(Beginning of Provided records)

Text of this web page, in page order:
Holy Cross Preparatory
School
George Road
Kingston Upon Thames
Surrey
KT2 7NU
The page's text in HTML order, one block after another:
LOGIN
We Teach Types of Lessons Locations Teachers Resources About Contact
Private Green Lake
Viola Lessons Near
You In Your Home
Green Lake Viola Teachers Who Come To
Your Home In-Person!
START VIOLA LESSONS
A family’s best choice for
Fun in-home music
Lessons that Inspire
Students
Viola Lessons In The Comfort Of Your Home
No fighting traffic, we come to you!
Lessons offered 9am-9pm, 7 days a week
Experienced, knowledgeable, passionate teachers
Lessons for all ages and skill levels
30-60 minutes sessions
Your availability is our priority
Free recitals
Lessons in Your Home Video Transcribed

(End of Provided records)
(Beginning of Provided records)

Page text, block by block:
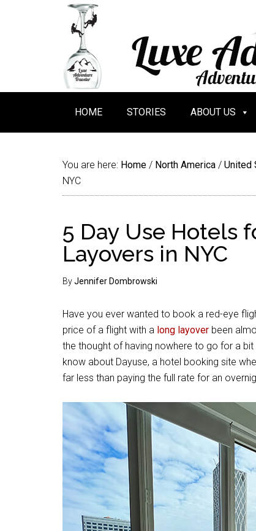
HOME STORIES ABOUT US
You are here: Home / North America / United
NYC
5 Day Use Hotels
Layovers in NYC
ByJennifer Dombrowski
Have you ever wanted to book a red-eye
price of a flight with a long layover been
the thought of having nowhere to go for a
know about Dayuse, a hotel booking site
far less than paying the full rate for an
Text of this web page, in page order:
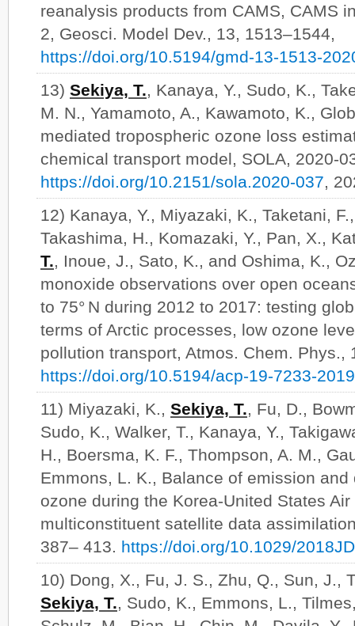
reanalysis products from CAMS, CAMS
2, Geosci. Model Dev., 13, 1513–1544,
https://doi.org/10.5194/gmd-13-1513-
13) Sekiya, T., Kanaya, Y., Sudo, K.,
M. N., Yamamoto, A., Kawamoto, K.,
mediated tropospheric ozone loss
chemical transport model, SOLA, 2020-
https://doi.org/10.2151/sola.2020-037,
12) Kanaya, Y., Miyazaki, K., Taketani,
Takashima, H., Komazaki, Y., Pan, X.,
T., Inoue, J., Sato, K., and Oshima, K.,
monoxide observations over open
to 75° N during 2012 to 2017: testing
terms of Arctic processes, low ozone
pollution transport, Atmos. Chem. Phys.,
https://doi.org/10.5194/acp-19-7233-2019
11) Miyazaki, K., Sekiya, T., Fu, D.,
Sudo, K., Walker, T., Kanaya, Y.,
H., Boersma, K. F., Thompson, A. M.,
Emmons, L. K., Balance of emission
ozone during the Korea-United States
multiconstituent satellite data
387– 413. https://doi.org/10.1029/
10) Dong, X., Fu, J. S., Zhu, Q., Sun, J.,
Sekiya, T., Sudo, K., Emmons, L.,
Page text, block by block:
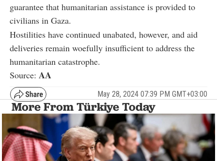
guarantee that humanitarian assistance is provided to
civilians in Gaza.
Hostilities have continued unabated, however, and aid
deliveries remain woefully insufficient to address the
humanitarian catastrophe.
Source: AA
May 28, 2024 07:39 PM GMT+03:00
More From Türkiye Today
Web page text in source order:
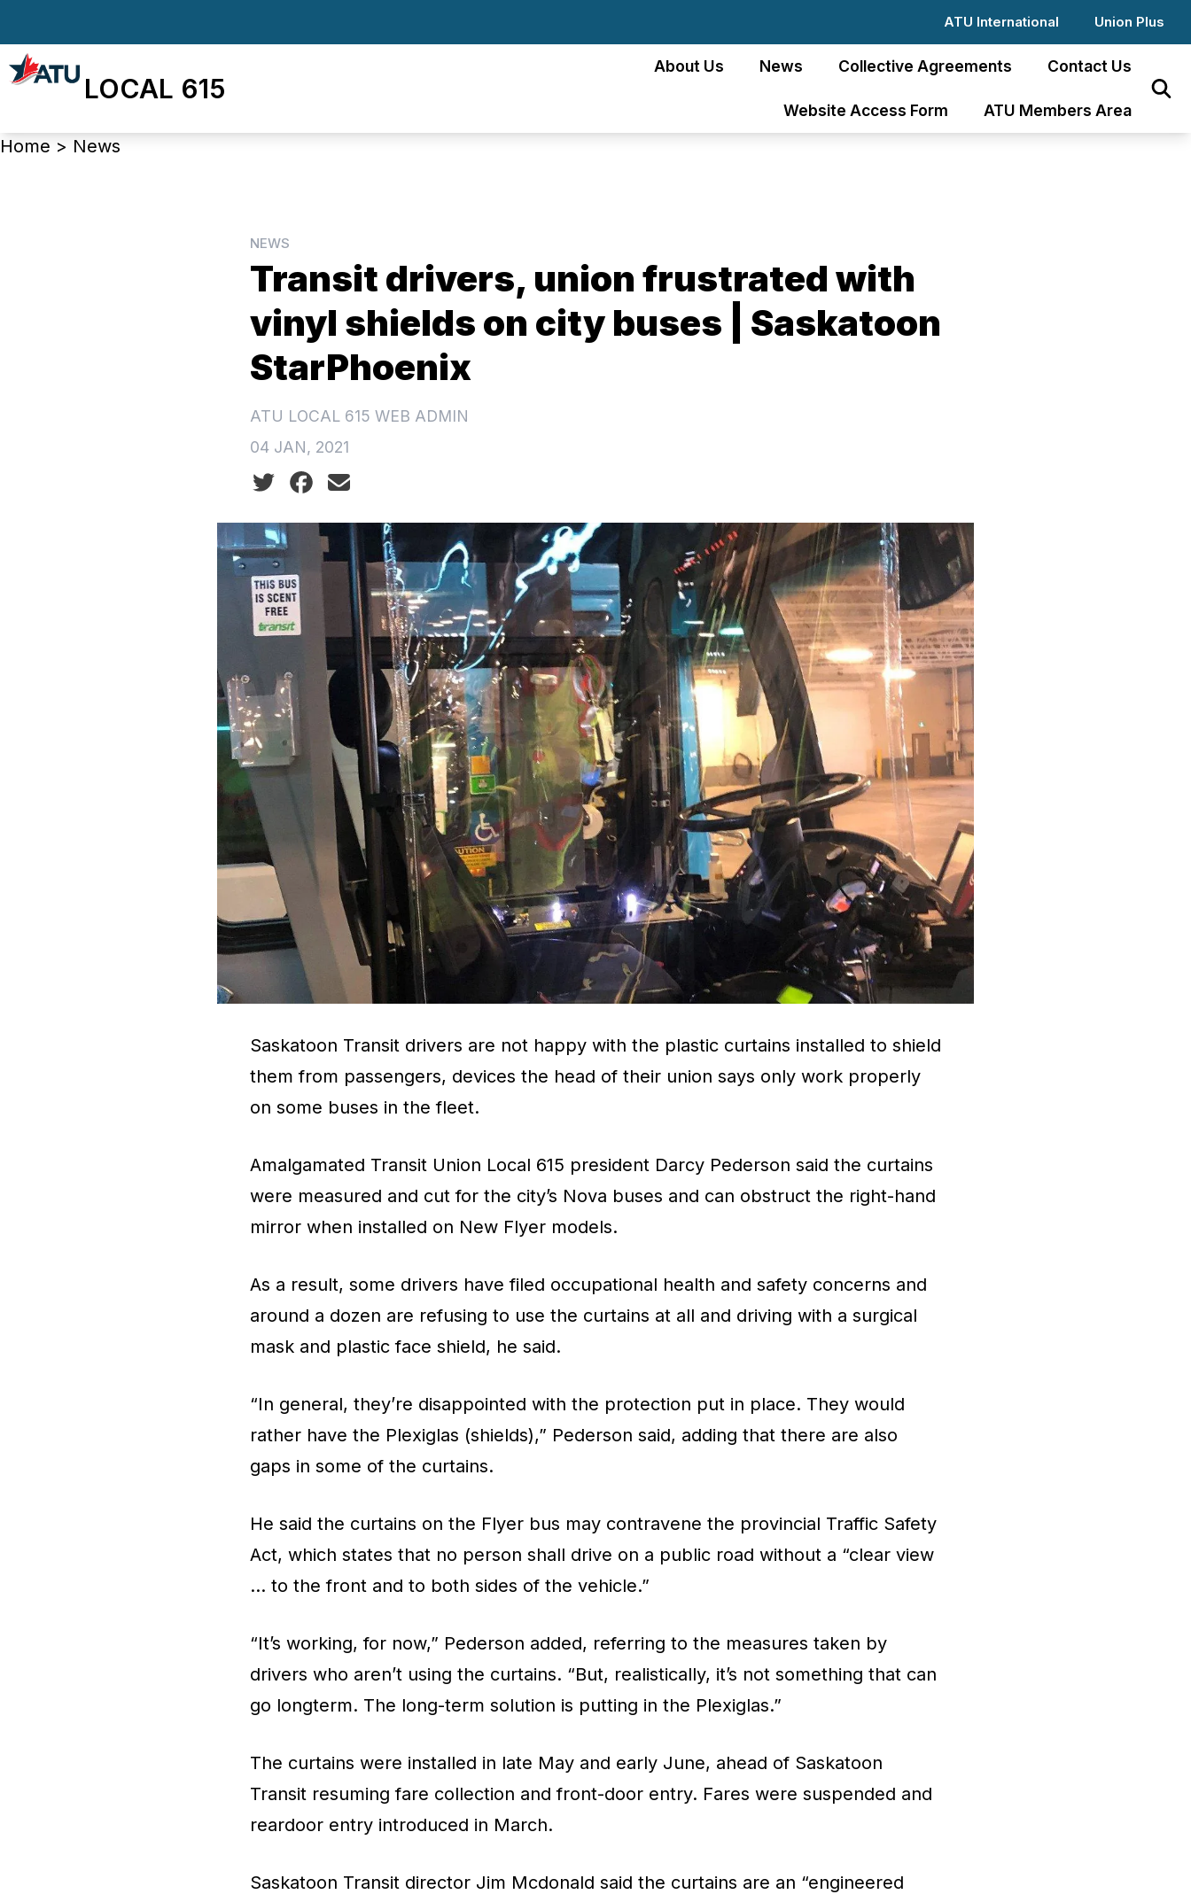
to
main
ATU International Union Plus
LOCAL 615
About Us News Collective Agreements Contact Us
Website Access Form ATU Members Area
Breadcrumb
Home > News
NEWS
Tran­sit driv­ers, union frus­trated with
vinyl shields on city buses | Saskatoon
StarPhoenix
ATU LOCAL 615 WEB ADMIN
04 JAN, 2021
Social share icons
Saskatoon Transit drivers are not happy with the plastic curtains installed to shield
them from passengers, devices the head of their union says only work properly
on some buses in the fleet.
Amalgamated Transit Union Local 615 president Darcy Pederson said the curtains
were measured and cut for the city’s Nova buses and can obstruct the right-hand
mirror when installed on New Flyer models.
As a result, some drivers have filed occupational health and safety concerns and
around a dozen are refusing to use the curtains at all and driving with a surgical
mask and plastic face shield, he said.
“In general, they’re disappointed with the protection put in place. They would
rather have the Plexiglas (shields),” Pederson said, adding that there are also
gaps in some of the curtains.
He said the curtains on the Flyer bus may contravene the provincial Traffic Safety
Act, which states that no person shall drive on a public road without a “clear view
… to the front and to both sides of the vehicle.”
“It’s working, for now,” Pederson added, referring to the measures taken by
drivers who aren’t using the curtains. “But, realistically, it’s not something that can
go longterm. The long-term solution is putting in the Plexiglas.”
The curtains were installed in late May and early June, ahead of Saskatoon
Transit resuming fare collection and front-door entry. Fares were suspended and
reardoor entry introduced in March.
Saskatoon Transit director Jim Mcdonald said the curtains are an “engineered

(End of Provided records)

* **Your instructions**:
When a line in the material above holds the word "order", copy that line.

* **Worked solution**:
Text of this web page, in page order:
The page's text in HTML order, one block after another:
Text of this web page, in page order:
Web page text in source order:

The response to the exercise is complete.